■ REQUIRED ACTION ■
A single number is the answer: the count of lines in the listing below that contain "correct".

■ DATA SECTION ■
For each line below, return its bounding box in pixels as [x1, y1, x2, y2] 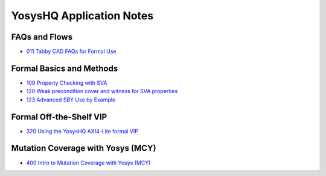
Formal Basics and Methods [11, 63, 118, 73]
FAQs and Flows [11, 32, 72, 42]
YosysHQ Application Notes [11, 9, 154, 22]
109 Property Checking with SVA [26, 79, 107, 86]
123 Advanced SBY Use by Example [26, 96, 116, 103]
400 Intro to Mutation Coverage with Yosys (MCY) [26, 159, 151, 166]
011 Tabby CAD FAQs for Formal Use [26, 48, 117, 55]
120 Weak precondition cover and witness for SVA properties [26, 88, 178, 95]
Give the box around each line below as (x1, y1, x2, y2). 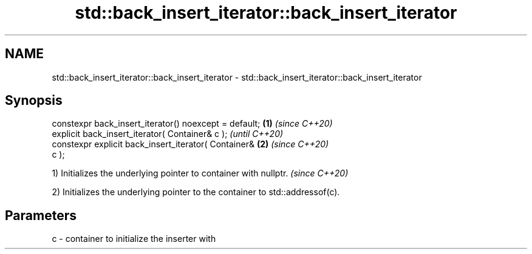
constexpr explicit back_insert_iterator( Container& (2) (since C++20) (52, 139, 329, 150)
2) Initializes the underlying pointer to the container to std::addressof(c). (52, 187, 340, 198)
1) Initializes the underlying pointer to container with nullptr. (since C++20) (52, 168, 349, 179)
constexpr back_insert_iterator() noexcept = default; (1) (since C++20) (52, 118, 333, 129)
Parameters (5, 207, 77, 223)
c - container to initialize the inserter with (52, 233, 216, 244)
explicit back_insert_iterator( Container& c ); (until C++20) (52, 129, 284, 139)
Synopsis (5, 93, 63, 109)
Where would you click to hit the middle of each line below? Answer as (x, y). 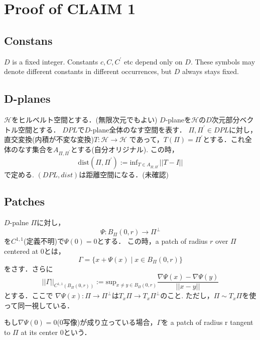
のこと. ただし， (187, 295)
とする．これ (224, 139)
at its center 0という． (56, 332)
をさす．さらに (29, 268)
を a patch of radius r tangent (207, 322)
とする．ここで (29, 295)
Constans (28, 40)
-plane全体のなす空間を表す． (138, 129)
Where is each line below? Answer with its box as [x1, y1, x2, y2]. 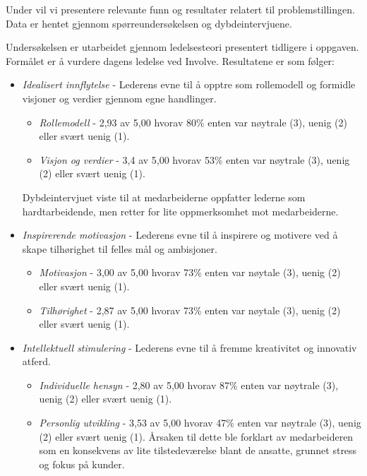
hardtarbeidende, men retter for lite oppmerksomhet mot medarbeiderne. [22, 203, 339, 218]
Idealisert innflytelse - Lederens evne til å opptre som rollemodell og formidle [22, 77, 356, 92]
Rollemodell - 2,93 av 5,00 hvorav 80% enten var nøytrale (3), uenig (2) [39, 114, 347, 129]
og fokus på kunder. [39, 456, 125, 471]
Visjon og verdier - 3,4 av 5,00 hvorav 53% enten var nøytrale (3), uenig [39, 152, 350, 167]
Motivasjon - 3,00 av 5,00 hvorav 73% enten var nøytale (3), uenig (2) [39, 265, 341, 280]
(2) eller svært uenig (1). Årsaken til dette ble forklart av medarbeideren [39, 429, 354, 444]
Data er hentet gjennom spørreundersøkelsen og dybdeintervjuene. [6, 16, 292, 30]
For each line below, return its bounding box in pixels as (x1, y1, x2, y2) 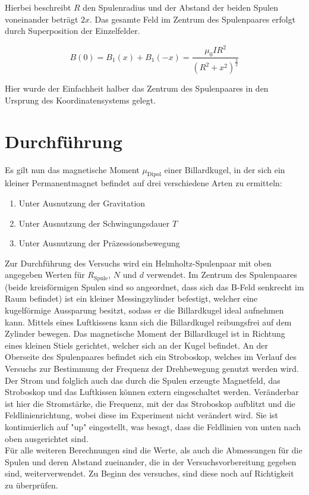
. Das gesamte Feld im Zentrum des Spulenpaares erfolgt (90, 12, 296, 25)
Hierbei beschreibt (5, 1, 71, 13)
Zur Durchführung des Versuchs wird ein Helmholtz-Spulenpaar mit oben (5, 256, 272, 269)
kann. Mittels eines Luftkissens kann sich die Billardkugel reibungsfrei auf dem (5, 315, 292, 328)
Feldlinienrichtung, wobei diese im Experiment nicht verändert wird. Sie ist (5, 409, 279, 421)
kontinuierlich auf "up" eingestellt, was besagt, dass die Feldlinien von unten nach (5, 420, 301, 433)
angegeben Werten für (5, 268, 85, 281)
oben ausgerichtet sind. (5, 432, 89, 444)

...

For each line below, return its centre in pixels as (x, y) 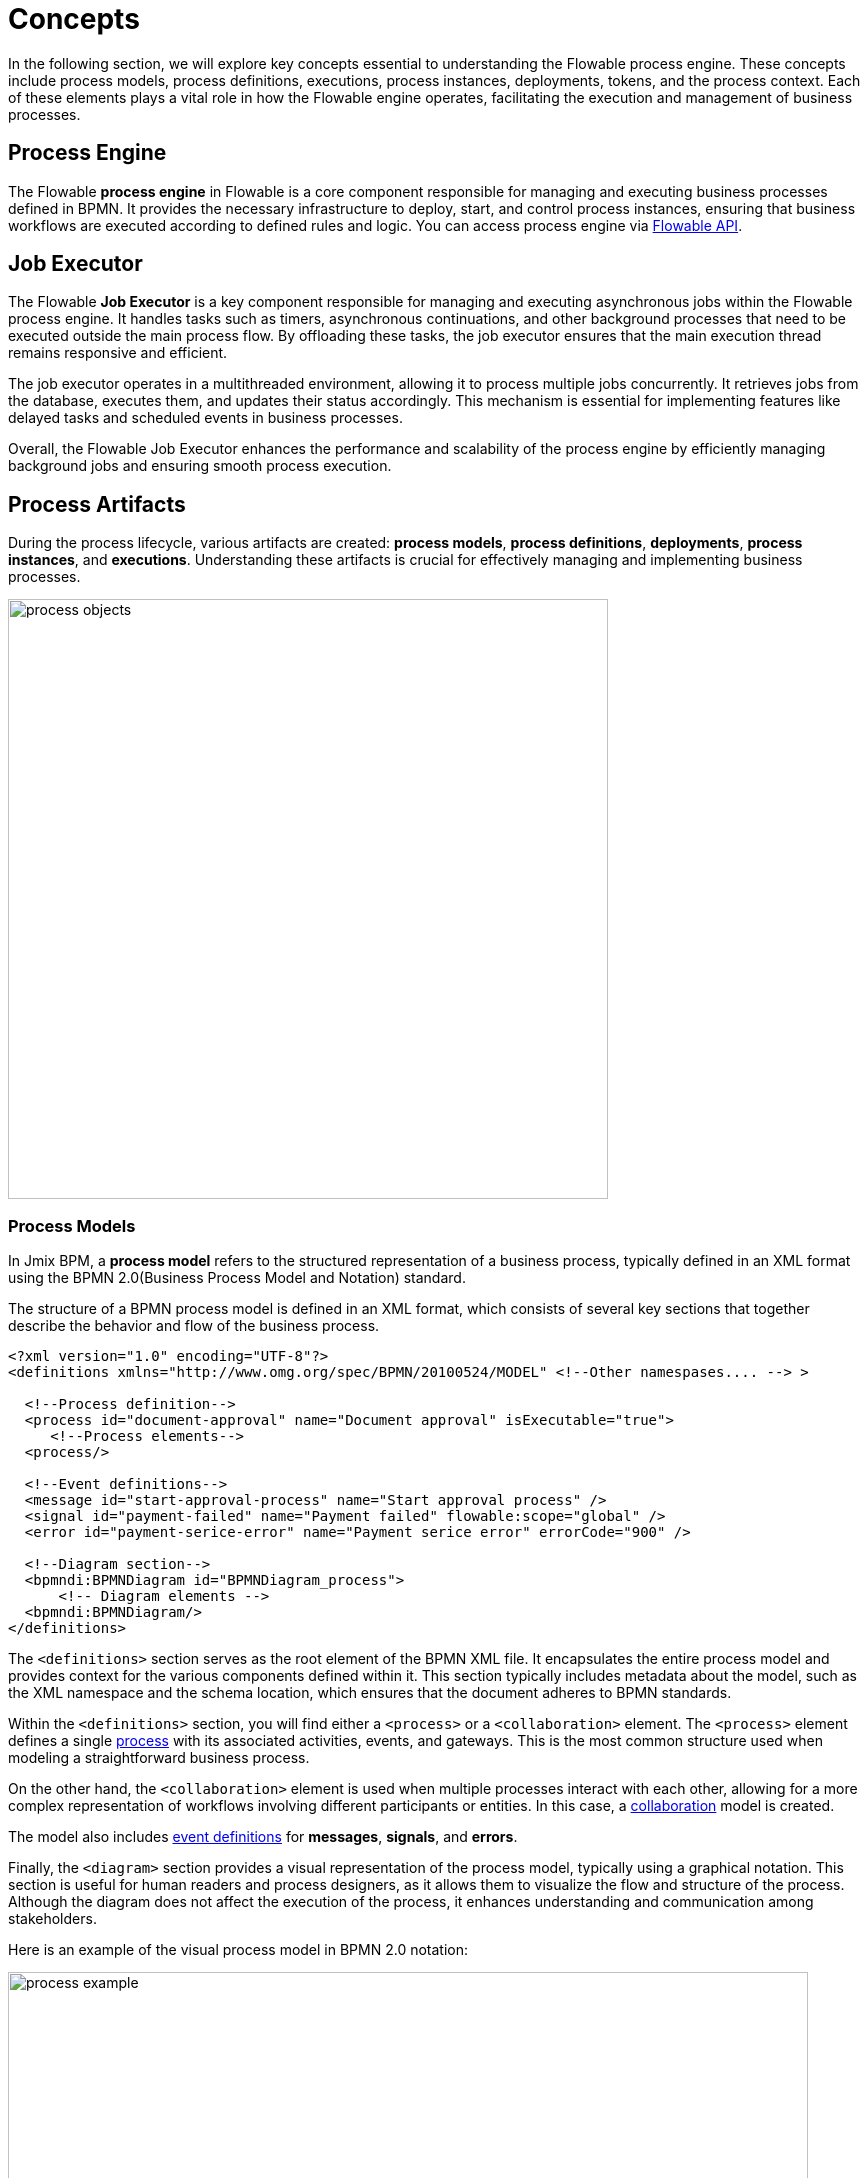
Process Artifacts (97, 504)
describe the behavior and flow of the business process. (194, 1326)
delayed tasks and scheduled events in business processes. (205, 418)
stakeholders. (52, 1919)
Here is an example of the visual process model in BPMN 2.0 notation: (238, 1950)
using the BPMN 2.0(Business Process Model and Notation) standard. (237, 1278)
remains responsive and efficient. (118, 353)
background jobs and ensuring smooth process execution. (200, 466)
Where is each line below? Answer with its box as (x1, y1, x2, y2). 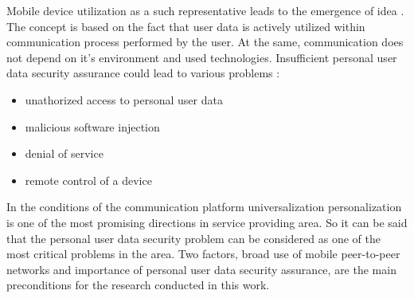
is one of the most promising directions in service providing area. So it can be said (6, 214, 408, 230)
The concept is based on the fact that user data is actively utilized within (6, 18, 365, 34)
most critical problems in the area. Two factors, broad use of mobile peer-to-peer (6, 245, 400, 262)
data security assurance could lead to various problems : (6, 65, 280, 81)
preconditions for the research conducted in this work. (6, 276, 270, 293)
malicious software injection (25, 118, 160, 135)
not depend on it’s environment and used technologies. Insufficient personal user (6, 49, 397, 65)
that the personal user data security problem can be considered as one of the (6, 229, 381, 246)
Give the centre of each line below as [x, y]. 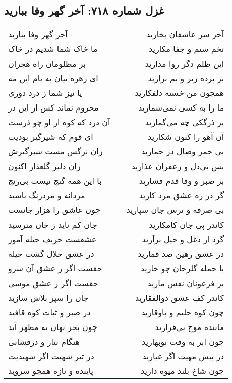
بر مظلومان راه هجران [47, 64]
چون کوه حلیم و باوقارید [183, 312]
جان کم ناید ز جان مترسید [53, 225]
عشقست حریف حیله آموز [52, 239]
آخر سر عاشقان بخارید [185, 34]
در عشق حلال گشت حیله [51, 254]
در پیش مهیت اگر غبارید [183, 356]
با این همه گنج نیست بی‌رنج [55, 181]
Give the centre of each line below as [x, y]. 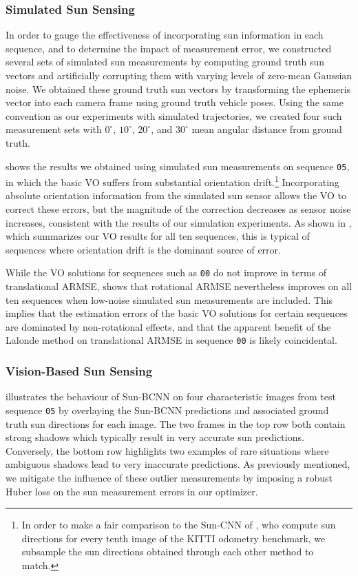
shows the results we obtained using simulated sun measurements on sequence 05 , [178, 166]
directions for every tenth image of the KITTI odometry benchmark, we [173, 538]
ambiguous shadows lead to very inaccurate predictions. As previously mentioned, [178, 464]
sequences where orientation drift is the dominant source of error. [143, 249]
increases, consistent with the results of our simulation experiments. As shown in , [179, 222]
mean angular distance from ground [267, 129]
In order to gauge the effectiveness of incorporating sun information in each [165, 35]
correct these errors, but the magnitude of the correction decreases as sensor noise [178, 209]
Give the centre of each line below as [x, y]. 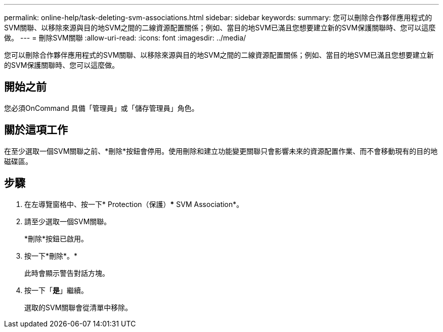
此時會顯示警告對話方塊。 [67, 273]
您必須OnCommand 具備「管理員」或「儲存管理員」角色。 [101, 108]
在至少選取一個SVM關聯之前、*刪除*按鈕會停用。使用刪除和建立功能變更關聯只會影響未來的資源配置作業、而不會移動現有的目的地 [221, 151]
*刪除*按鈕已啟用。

==

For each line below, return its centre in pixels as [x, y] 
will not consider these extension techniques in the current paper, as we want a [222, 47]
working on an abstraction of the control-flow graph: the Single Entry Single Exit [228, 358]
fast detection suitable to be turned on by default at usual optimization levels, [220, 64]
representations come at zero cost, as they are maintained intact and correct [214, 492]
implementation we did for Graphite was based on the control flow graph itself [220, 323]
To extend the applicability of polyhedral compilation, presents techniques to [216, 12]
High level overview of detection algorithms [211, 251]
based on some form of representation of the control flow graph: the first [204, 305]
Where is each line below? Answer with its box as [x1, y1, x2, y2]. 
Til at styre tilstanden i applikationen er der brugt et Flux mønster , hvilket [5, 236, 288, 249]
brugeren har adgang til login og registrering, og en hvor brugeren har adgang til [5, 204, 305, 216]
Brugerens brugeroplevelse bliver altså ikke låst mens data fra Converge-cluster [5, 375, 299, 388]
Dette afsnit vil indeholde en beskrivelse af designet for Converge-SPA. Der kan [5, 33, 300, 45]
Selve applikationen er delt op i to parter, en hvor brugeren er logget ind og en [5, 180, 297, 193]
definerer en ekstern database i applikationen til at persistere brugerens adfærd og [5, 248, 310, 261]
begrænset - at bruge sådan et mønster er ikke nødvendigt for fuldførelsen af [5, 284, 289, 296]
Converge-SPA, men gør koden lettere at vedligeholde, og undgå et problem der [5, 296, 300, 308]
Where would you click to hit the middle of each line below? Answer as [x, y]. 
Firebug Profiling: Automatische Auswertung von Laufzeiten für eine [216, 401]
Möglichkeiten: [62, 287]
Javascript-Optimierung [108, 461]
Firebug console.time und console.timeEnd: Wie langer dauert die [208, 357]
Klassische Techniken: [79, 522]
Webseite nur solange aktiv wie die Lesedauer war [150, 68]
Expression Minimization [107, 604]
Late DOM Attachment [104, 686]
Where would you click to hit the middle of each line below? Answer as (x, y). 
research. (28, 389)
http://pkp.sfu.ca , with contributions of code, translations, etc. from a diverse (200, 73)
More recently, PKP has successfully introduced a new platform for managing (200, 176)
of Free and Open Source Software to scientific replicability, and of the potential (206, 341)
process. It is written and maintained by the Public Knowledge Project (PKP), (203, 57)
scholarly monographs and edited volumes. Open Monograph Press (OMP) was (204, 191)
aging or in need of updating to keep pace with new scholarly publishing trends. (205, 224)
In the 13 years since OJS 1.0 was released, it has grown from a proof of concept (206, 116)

■ WRITTEN RESPONSE ■
2